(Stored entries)
***

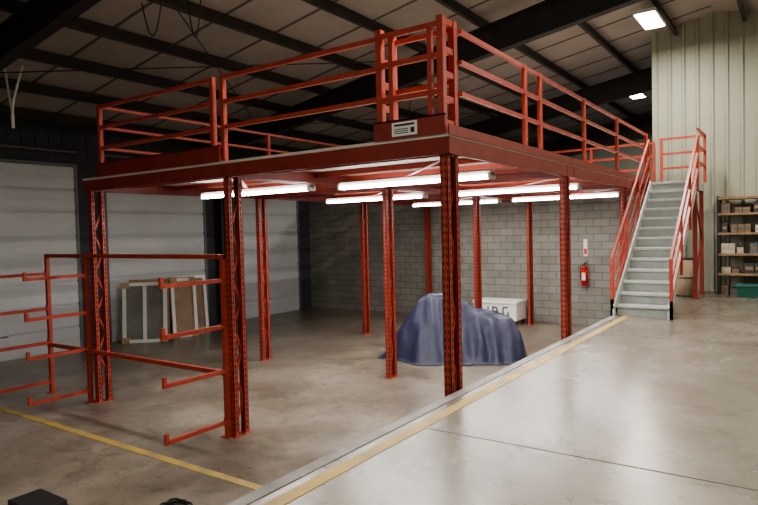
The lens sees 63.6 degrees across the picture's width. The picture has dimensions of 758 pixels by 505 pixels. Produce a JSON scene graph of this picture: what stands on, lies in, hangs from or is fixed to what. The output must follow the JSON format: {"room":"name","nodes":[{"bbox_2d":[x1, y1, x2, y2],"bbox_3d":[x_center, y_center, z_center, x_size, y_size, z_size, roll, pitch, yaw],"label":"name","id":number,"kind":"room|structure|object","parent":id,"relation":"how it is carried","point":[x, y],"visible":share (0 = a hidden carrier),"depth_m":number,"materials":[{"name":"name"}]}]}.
{"room":"warehouse","nodes":[
{"label":"warehouse","id":0,"kind":"room"},
{"bbox_2d":[0,115,313,346],"bbox_3d":[-6.361,-1.476,16.351,0.320,7.400,33.000,0,2,35],"label":"wall","id":1,"kind":"structure","parent":0,"point":[83,140],"depth_m":15.04,"materials":[{"name":"black metal"}]},
{"bbox_2d":[0,144,83,347],"bbox_3d":[-8.244,0.010,13.255,0.090,4.728,3.650,0,2,35],"label":"door track","id":2,"kind":"object","parent":1,"relation":"attached to","point":[77,235],"visible":0.8,"depth_m":14.63,"materials":[{"name":"grey metal"}]},
{"bbox_2d":[0,162,80,361],"bbox_3d":[-8.250,0.199,13.270,0.063,4.350,3.450,0,2,35],"label":"door","id":3,"kind":"structure","parent":2,"relation":"attached to","point":[37,202],"depth_m":13.89,"materials":[{"name":"white metal"}]},
{"bbox_2d":[104,154,208,342],"bbox_3d":[-5.953,-0.156,16.561,0.090,4.728,3.200,0,2,35],"label":"door track","id":4,"kind":"object","parent":1,"relation":"attached to","point":[106,155],"visible":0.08,"depth_m":15.45,"materials":[{"name":"grey metal"}]},
{"bbox_2d":[106,175,204,341],"bbox_3d":[-5.960,0.033,16.575,0.063,4.350,3.000,0,2,35],"label":"door","id":5,"kind":"structure","parent":4,"relation":"attached to","point":[137,223],"depth_m":16.32,"materials":[{"name":"white metal"}]},
{"bbox_2d":[232,198,300,320],"bbox_3d":[-3.620,-0.325,19.928,0.090,4.728,3.000,0,2,35],"label":"door track","id":6,"kind":"object","parent":1,"relation":"attached to","point":[297,207],"visible":0.24,"depth_m":21.07,"materials":[{"name":"grey metal"}]},
{"bbox_2d":[242,198,298,318],"bbox_3d":[-3.626,-0.136,19.942,0.063,4.350,2.800,0,2,35],"label":"door","id":7,"kind":"structure","parent":6,"relation":"attached to","point":[281,214],"depth_m":20.22,"materials":[{"name":"white metal"}]},
{"bbox_2d":[0,307,588,504],"bbox_3d":[-1.511,2.317,13.181,11.900,0.200,33.000,0,2,35],"label":"floor","id":8,"kind":"structure","parent":0,"point":[324,388],"depth_m":9.29,"materials":[{"name":"concrete"}]},
{"bbox_2d":[8,489,68,504],"bbox_3d":[-3.311,2.445,5.878,0.520,0.120,0.395,0,2,35],"label":"tool case","id":9,"kind":"object","parent":8,"relation":"on","point":[40,496],"visible":1,"depth_m":5.90,"materials":[{"name":"plastic"}]},
{"bbox_2d":[0,254,231,445],"bbox_3d":[-4.069,1.233,8.841,4.580,2.380,1.030,0,2,35],"label":"rack","id":10,"kind":"object","parent":8,"relation":"on","point":[210,372],"visible":1,"depth_m":9.01,"materials":[{"name":"red metal"}]},
{"bbox_2d":[0,406,262,489],"bbox_3d":[-3.898,2.440,8.174,10.080,0.004,0.110,0,2,35],"label":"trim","id":11,"kind":"structure","parent":8,"relation":"on","point":[212,473],"depth_m":7.46,"materials":[{"name":"yellow paint"}]},
{"bbox_2d":[122,282,167,342],"bbox_3d":[-5.855,1.500,15.289,1.062,1.499,0.230,-2,2,-8],"label":"frame","id":12,"kind":"object","parent":8,"relation":"on","point":[144,284],"visible":0.87,"depth_m":15.26,"materials":[{"name":"white paint"}]},
{"bbox_2d":[126,285,162,339],"bbox_3d":[-5.856,1.501,15.299,0.892,1.324,0.152,-2,2,-8],"label":"pane","id":13,"kind":"object","parent":12,"relation":"in","point":[134,294],"visible":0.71,"depth_m":15.29,"materials":[{"name":"grey glass"}]},
{"bbox_2d":[121,282,167,343],"bbox_3d":[-5.855,1.500,15.289,1.083,1.501,0.250,-2,2,-8],"label":"protector","id":14,"kind":"object","parent":12,"relation":"attached to","point":[123,285],"visible":0.64,"depth_m":15.22,"materials":[{"name":"cardboard"}]},
{"bbox_2d":[129,279,169,339],"bbox_3d":[-5.822,1.462,15.506,0.955,1.559,0.230,-2,2,-11],"label":"frame","id":15,"kind":"object","parent":8,"relation":"on","point":[145,280],"visible":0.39,"depth_m":15.54,"materials":[{"name":"wood"}]},
{"bbox_2d":[159,498,192,504],"bbox_3d":[-1.731,2.445,5.698,0.912,0.056,0.294,0,2,37],"label":"extension cord","id":16,"kind":"object","parent":8,"relation":"on","point":[171,501],"visible":1,"depth_m":5.96,"materials":[{"name":"black plastic"}]},
{"bbox_2d":[168,276,193,333],"bbox_3d":[-5.179,1.425,16.147,0.680,1.560,0.210,-3,2,-38],"label":"frame","id":17,"kind":"object","parent":8,"relation":"on","point":[188,276],"visible":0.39,"depth_m":15.94,"materials":[{"name":"wood"}]},
{"bbox_2d":[170,278,197,337],"bbox_3d":[-5.107,1.438,16.020,0.658,1.540,0.210,-3,2,-36],"label":"frame","id":18,"kind":"object","parent":8,"relation":"on","point":[173,314],"visible":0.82,"depth_m":15.96,"materials":[{"name":"white paint"}]},
{"bbox_2d":[169,277,198,337],"bbox_3d":[-5.107,1.438,16.020,0.671,1.542,0.230,-3,2,-36],"label":"protector","id":19,"kind":"object","parent":18,"relation":"attached to","point":[174,280],"visible":0.5,"depth_m":16.05,"materials":[{"name":"cardboard"}]},
{"bbox_2d":[174,281,194,332],"bbox_3d":[-5.113,1.438,16.029,0.488,1.365,0.134,-3,2,-36],"label":"pane","id":20,"kind":"object","parent":18,"relation":"attached to","point":[183,296],"visible":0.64,"depth_m":16.02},
{"bbox_2d":[175,275,208,326],"bbox_3d":[-5.096,1.406,16.670,0.835,1.559,0.230,-3,2,-39],"label":"frame","id":21,"kind":"object","parent":8,"relation":"on","point":[195,276],"visible":0.39,"depth_m":16.87,"materials":[{"name":"white paint"}]},
{"bbox_2d":[196,278,205,328],"bbox_3d":[-5.102,1.407,16.678,0.665,1.384,0.152,-3,2,-39],"label":"pane","id":22,"kind":"object","parent":21,"relation":"attached to","point":[199,288],"visible":0.21,"depth_m":16.81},
{"bbox_2d":[83,14,655,437],"bbox_3d":[1.157,-0.185,12.337,6.550,4.730,11.054,0,2,35],"label":"mezzanine","id":23,"kind":"object","parent":8,"relation":"on","point":[430,144],"visible":0.77,"depth_m":8.16,"materials":[{"name":"red paint"}]},
{"bbox_2d":[200,184,315,198],"bbox_3d":[-2.010,-0.974,9.830,2.460,0.105,0.160,0,2,35],"label":"fluorescent light fixture","id":24,"kind":"object","parent":23,"relation":"attached to","point":[301,187],"visible":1,"depth_m":9.59,"materials":[{"name":"white paint"}]},
{"bbox_2d":[325,195,381,203],"label":"fluorescent light fixture","id":25,"kind":"object","parent":23,"relation":"attached to","point":[377,198],"depth_m":12.82,"materials":[{"name":"white paint"}]},
{"bbox_2d":[394,122,413,133],"bbox_3d":[0.254,-1.256,6.181,0.240,0.095,0.002,0,2,35],"label":"print","id":26,"kind":"object","parent":23,"relation":"attached to","point":[399,127],"depth_m":6.18,"materials":[{"name":"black paper"}]},
{"bbox_2d":[393,192,427,199],"label":"fluorescent light fixture","id":27,"kind":"object","parent":23,"relation":"attached to","point":[410,195],"depth_m":12.02,"materials":[{"name":"white paint"}]},
{"bbox_2d":[337,170,495,189],"bbox_3d":[0.433,-0.986,8.441,2.460,0.105,0.160,0,2,35],"label":"fluorescent light fixture","id":28,"kind":"object","parent":23,"relation":"attached to","point":[489,174],"visible":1,"depth_m":8.38,"materials":[{"name":"white paint"}]},
{"bbox_2d":[412,201,440,206],"label":"fluorescent light fixture","id":29,"kind":"object","parent":23,"relation":"attached to","point":[423,203],"depth_m":15.89,"materials":[{"name":"white paint"}]},
{"bbox_2d":[459,200,471,203],"label":"fluorescent light fixture","id":30,"kind":"object","parent":23,"relation":"attached to","point":[460,201],"depth_m":15.25,"materials":[{"name":"white paint"}]},
{"bbox_2d":[480,198,500,202],"label":"fluorescent light fixture","id":31,"kind":"object","parent":23,"relation":"attached to","point":[496,200],"depth_m":14.87,"materials":[{"name":"white paint"}]},
{"bbox_2d":[459,183,581,195],"bbox_3d":[2.378,-1.118,10.983,2.460,0.105,0.160,0,2,35],"label":"fluorescent light fixture","id":32,"kind":"object","parent":23,"relation":"attached to","point":[552,187],"visible":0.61,"depth_m":10.88,"materials":[{"name":"white paint"}]},
{"bbox_2d":[511,195,558,201],"label":"fluorescent light fixture","id":33,"kind":"object","parent":23,"relation":"attached to","point":[549,197],"depth_m":14.19,"materials":[{"name":"white paint"}]},
{"bbox_2d":[570,192,618,198],"label":"fluorescent light fixture","id":34,"kind":"object","parent":23,"relation":"attached to","point":[572,196],"depth_m":13.42,"materials":[{"name":"white paint"}]},
{"bbox_2d":[0,0,746,322],"bbox_3d":[2.198,-1.516,10.461,20.504,7.465,33.070,0,2,35],"label":"framing","id":35,"kind":"object","parent":8,"relation":"on","point":[31,22],"visible":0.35,"depth_m":12.92,"materials":[{"name":"brown metal"}]},
{"bbox_2d":[141,0,200,37],"bbox_3d":[-3.096,-3.558,9.092,1.183,0.808,0.141,-1,2,21],"label":"hanging cable","id":36,"kind":"object","parent":35,"relation":"hanging from","point":[161,0],"visible":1,"depth_m":9.04,"materials":[{"name":"black plastic"}]},
{"bbox_2d":[377,293,526,365],"bbox_3d":[1.497,1.489,12.773,3.083,1.327,2.070,-1,2,6],"label":"tarp","id":37,"kind":"object","parent":8,"relation":"on","point":[489,337],"visible":0.77,"depth_m":12.13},
{"bbox_2d":[473,297,526,324],"bbox_3d":[3.352,1.639,17.082,1.350,0.660,0.840,0,2,35],"label":"crate","id":38,"kind":"object","parent":8,"relation":"on","point":[515,309],"visible":0.56,"depth_m":16.72,"materials":[{"name":"white plastic"}]},
{"bbox_2d":[487,306,508,315],"bbox_3d":[3.253,1.609,16.720,0.625,0.275,0.004,0,2,35],"label":"print","id":39,"kind":"object","parent":38,"relation":"attached to","point":[501,309],"depth_m":16.68},
{"bbox_2d":[0,0,757,149],"bbox_3d":[2.111,-4.309,10.338,21.100,2.310,33.000,0,2,35],"label":"ceiling","id":40,"kind":"structure","parent":0,"point":[571,49],"depth_m":13.23,"materials":[{"name":"beige metal"}]},
{"bbox_2d":[4,65,22,127],"bbox_3d":[-6.566,-2.787,10.972,0.488,1.106,0.101,-1,2,22],"label":"rope","id":41,"kind":"object","parent":40,"relation":"hanging from","point":[21,67],"visible":0.95,"depth_m":10.95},
{"bbox_2d":[630,93,646,98],"bbox_3d":[7.971,-5.121,19.023,0.440,0.452,1.200,0,2,35],"label":"light","id":42,"kind":"object","parent":40,"relation":"hanging from","point":[642,95],"visible":0.24,"depth_m":19.23,"materials":[{"name":"white paint"}]},
{"bbox_2d":[632,0,665,29],"bbox_3d":[5.719,-5.128,12.911,0.440,0.474,1.200,0,2,35],"label":"light","id":43,"kind":"object","parent":40,"relation":"hanging from","point":[648,18],"visible":0.88,"depth_m":12.75,"materials":[{"name":"white paint"}]},
{"bbox_2d":[248,291,757,504],"bbox_3d":[7.025,1.802,7.240,8.900,1.220,33.000,0,2,35],"label":"floor","id":44,"kind":"structure","parent":0,"point":[680,406],"depth_m":4.75,"materials":[{"name":"concrete"}]},
{"bbox_2d":[226,315,618,504],"bbox_3d":[0.568,1.456,5.669,0.105,0.126,23.100,0,2,35],"label":"trim","id":45,"kind":"structure","parent":44,"relation":"attached to","point":[287,479],"depth_m":4.86,"materials":[{"name":"metal"}]},
{"bbox_2d":[263,316,628,504],"bbox_3d":[2.940,1.236,8.763,0.110,0.004,12.900,0,2,35],"label":"floor marking line","id":46,"kind":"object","parent":44,"relation":"on","point":[313,483],"depth_m":4.85,"materials":[{"name":"yellow paint"}]},
{"bbox_2d":[427,299,757,490],"bbox_3d":[4.316,1.395,3.069,8.600,0.002,23.100,0,2,35],"label":"joint","id":47,"kind":"object","parent":44,"relation":"attached to","point":[676,299],"depth_m":4.29,"materials":[{"name":"grey concrete"}]},
{"bbox_2d":[610,128,706,319],"bbox_3d":[5.784,-0.711,12.400,1.015,3.787,4.570,0,2,35],"label":"metal staircase","id":48,"kind":"structure","parent":44,"relation":"on","point":[668,209],"depth_m":11.96,"materials":[{"name":"grey metal"}]},
{"bbox_2d":[676,258,692,297],"bbox_3d":[6.804,0.555,13.540,0.412,0.860,0.412,0,2,35],"label":"drum","id":49,"kind":"object","parent":44,"relation":"on","point":[685,284],"visible":0.56,"depth_m":13.36,"materials":[{"name":"cardboard"}]},
{"bbox_2d":[716,196,757,294],"bbox_3d":[9.223,-0.178,13.206,3.330,2.230,0.625,0,2,35],"label":"shelving","id":50,"kind":"object","parent":44,"relation":"on","point":[723,209],"visible":0.92,"depth_m":13.78,"materials":[{"name":"metal"}]},
{"bbox_2d":[735,283,757,297],"bbox_3d":[8.053,0.830,13.236,0.580,0.270,0.460,0,2,35],"label":"tub","id":51,"kind":"object","parent":44,"relation":"on","point":[744,290],"visible":1,"depth_m":13.12,"materials":[{"name":"plastic"}]},
{"bbox_2d":[309,10,757,325],"bbox_3d":[5.985,-1.908,15.926,20.500,7.700,0.250,0,2,35],"label":"wall","id":52,"kind":"structure","parent":0,"point":[335,253],"depth_m":16.11,"materials":[{"name":"concrete"}]},
{"bbox_2d":[580,261,587,285],"bbox_3d":[5.441,0.546,16.171,0.209,0.666,0.194,-2,2,-15],"label":"fire extinguisher","id":53,"kind":"object","parent":52,"relation":"attached to","point":[584,270],"visible":1,"depth_m":16.11,"materials":[{"name":"red metal"}]},
{"bbox_2d":[583,239,587,255],"bbox_3d":[5.484,-0.130,16.236,0.100,0.450,0.014,0,2,35],"label":"sign","id":54,"kind":"object","parent":52,"relation":"attached to","point":[584,240],"visible":1,"depth_m":16.23,"materials":[{"name":"white plastic"}]},
{"bbox_2d":[537,114,652,179],"bbox_3d":[11.613,-2.365,24.047,21.100,7.800,0.230,0,2,35],"label":"wall","id":55,"kind":"structure","parent":0,"point":[624,164],"depth_m":25.00,"materials":[{"name":"beige metal"}]}
]}

***

REQUIREMENT | Could you return every line from the entries above in which the string "warehouse" occurs?

FINISHED TASK |
{"room":"warehouse","nodes":[
{"label":"warehouse","id":0,"kind":"room"},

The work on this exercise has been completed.